Quelque croyant que l’on puisse être, l’évidence nous force à admettre que l’homme, dans un mouvement de projection de sa personne, crée souvent son Dieu à son image. Dès lors, on comprend pourquoi certaines divinités antiques et contemporaines sont rancunières, méchantes, djihadistes ou intolérantes. Le placement de ses travers dans une transcendance semble conforter l’homme dans son incongruité quand ce n’est sa bestiale cruauté.
Néanmoins, Dieu n’est nullement toujours décrit en haineux ou en vieux monsieur (blanc) à barbe blanche éternellement grincheux. Sa sculpture, au moins parmi les grands ensembles monothéistes de notre époque, nourrit l’imagination des magnificences d’un personnage tout puissant, omniscient incarnant lui-même la connaissance, l’intelligence et la sagesse.
C’est en ce sens que l’expression « Vox Populi, Vox Dei » prend toute sa valeur. « La voix du peuple est la voix de Dieu » n’est qu’une façon de signifier d’abord, la volonté souveraine du peuple qui ne peut souffrir d’aucune remise en question. Ensuite, la foi en l’intelligence collective qui toujours ferait « librement » les meilleurs choix par rapport à ses intérêts. Se niche dans ces conceptions, deux piliers fondamentaux de la démocratie contemporaine.
Ainsi, quand le peuple s’exprime à travers les urnes et que son propos est travesti ou pire, quand on se risque à critiquer sa légitimité à choisir en insinuant subrepticement qu’il serait moins intelligent ou inapte à connaitre ses intérêts, on glisse doucement sur des registres qui augurent la tyrannie et le totalitarisme.

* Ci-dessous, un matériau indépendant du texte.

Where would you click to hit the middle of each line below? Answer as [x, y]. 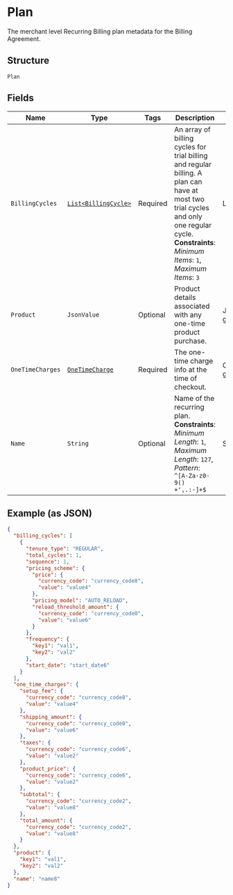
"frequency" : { [48, 640]
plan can [188, 182]
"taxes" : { [35, 743]
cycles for [190, 147]
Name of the [195, 398]
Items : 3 [187, 277]
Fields [21, 98]
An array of [192, 129]

Cependant, la voix du peuple n’est pas toujours la voix de Dieu. Encore moins en Haïti où, depuis 1987, on dénonce régulièrement les ingérences de la communauté internationale dans les affaires régaliennes du pays quand ce n’est pas les candidats eux-mêmes qui s’organisent pour bourrer impunément les urnes et prendre d’assaut les postes électifs.
Structurellement, l’analphabétisme et la misère sont les deux pires ennemis de la démocratie. Avec plus de 50 % d’illettrés et le gros de la population vivant sous le seuil de la pauvreté, penser qu’on puisse nécessairement côtoyer une majorité pleinement consciente du pouvoir de son vote et de l’enjeu que représente les élections apparaît plus comme une chimère éthylique qu’une analyse pétrie de rationalité.
De plus, comment avoir des suffrages qui ne soient pas qu’un rituel destiné à miroiter une relative stabilité quand le taux de participation de l’électorat dépasse à peine les 15 %, quand des candidats achètent des voix à coup de 1000 gourdes et que les prétendants porteurs d’un projet de société sont des exceptions à la règle de l’incompétence ?
Dans ces conditions, il est douloureusement aisé de constater que le vote cesse d’être la voix de la multitude au sens strict du terme. Les mugissements qu’on entend sont plutôt les avant-coureurs funestes qui sonnent le glas de la jeune démocratie en déversant du venin dans la coupe de l’aspiration du peuple à une vie meilleure.
Que faire ?
D’abord, ne pas céder aux trompettes du défaitisme qui fredonnent les airs nostalgiques de la dictature passée. Agir sur l’accès de la majorité à une éducation haïtienne — conçue avec intelligence pour Haïti —, congédier la culture des contre-valeurs et des raccourcis, construire notre appareil sécuritaire, développer une économie durable qui ne profiterait pas qu’aux riches et, de là, reconquérir notre indépendance. Promouvoir l’exemplarité, le respect des lois, de la dignité du citoyen et l’État de droit… Redonner aux gens qui forgent leurs destins dans la noblesse du savoir leurs légitimités tout en bannissant l’autodafé réel et symbolique de la science : voilà partiellement les quelques tâches qui incomberont au prochain gouvernement.
Ce serait substituer nos fantasmes « rosés » à l’âpreté de la réalité que d’échelonner un tel ouvrage sur un mandat de cinq ans. Cependant, après les fureurs de la tempête, l’infortuné peut bien se satisfaire d’une bonne couche chaude et de l’éclaircissement évident et assuré de l’horizon.